*TASK PROMPT*
Lines with the string "data" are to be identified in the listing and copied.

*RECORDS SHOWN*
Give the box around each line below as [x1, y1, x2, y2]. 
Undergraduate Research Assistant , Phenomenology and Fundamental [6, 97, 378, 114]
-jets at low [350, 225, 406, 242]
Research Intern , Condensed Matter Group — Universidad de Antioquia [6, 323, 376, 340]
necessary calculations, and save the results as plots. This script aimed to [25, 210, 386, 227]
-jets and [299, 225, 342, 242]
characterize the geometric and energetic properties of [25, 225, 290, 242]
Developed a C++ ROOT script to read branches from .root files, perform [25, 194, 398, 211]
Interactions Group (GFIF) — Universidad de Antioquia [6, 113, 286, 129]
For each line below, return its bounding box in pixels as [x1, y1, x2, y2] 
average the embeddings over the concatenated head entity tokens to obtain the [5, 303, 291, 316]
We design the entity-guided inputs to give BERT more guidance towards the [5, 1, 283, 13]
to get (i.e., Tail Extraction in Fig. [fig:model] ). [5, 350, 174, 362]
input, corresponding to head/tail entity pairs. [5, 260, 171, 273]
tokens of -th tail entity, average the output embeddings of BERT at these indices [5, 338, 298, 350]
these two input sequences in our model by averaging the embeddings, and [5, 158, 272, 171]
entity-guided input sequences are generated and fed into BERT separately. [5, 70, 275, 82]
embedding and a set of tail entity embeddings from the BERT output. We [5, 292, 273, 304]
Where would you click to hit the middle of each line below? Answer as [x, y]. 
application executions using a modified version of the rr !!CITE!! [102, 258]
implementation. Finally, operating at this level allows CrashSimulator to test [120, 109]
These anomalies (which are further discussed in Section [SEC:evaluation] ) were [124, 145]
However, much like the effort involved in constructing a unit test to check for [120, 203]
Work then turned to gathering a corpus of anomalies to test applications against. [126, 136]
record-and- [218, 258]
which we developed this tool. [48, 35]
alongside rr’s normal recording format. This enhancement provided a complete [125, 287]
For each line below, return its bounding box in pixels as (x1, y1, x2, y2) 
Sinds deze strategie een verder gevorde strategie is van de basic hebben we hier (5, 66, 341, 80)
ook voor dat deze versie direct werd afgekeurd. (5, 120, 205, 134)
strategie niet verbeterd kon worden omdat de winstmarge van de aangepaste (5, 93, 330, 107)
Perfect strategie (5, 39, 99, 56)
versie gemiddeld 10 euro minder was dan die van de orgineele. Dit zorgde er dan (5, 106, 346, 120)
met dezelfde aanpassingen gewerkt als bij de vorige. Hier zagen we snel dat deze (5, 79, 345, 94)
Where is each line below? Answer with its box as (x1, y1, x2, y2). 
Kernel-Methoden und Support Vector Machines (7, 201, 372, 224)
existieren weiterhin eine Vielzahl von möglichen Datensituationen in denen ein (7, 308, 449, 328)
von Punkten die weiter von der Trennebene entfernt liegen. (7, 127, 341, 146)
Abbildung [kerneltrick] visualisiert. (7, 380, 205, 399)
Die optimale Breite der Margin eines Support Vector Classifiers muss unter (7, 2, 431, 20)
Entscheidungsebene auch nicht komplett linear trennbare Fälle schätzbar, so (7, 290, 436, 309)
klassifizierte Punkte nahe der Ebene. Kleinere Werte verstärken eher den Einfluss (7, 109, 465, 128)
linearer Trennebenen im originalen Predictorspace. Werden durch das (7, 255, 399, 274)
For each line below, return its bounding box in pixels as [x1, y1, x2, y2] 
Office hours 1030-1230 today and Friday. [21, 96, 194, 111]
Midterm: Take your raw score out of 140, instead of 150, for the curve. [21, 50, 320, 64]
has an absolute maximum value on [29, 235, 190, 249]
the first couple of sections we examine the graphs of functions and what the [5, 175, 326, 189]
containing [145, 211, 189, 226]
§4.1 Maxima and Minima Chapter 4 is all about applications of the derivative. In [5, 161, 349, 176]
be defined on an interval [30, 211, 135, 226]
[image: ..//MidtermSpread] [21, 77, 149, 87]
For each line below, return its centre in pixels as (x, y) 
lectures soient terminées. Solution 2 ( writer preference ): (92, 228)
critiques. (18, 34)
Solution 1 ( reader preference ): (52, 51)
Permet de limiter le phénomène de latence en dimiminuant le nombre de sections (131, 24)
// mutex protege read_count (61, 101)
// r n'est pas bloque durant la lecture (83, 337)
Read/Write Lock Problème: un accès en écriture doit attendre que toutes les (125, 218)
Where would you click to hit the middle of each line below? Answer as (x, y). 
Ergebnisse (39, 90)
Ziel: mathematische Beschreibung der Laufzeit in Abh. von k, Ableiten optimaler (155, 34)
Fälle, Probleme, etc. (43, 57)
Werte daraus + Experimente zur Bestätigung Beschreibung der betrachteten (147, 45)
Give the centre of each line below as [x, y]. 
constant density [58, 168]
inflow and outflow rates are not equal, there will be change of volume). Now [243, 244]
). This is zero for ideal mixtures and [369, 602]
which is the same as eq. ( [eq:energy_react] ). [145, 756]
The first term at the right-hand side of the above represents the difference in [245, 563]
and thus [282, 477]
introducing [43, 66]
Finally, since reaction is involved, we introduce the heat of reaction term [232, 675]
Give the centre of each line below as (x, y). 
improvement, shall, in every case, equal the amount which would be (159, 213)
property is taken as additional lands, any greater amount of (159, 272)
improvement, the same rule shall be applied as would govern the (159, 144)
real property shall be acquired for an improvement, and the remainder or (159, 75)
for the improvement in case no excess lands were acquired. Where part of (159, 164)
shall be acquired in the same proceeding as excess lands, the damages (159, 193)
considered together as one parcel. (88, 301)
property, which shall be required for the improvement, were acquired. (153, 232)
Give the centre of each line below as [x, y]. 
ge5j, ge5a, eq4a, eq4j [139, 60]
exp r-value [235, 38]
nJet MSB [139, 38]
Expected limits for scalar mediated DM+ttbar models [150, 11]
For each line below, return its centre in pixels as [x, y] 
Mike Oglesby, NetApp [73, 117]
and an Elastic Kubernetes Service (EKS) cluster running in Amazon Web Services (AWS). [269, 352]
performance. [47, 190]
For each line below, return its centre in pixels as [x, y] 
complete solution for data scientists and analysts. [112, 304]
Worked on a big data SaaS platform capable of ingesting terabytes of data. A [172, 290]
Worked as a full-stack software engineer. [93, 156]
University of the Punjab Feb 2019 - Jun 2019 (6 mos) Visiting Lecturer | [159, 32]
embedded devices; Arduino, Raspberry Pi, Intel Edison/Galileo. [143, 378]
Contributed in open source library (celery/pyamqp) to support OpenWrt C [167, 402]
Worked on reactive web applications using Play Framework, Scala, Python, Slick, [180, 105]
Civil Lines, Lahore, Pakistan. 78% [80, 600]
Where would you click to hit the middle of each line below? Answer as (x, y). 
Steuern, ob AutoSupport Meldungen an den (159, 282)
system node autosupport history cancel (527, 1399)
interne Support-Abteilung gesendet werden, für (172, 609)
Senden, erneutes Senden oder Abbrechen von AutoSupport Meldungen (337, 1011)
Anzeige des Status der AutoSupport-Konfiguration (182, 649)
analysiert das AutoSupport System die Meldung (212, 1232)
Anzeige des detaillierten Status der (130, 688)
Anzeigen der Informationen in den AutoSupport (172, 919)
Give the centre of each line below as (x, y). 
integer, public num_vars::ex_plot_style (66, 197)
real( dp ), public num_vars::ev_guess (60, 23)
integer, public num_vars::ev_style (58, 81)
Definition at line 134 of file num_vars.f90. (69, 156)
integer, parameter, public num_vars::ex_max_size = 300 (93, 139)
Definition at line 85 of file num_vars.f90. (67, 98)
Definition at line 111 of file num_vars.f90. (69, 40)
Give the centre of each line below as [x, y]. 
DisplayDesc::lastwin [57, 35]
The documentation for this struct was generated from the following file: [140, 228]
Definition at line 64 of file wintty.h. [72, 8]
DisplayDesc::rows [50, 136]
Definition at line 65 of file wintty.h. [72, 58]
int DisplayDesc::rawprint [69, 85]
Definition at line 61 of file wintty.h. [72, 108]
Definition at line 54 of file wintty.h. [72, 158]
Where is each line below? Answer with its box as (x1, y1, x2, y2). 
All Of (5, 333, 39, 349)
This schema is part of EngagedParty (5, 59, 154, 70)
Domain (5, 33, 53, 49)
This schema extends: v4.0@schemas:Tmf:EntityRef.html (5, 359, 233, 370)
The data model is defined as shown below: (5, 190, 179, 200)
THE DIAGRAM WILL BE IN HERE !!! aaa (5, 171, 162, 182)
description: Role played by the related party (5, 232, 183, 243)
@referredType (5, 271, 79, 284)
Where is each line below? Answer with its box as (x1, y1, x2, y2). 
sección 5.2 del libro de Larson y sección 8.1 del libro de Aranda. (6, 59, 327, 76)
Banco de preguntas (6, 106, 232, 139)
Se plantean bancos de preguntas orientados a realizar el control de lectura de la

*SOLUTION TO THE EXERCISE*
complete solution for data scientists and analysts. [112, 304]
Worked on a big data SaaS platform capable of ingesting terabytes of data. A [172, 290]
The data model is defined as shown below: (5, 190, 179, 200)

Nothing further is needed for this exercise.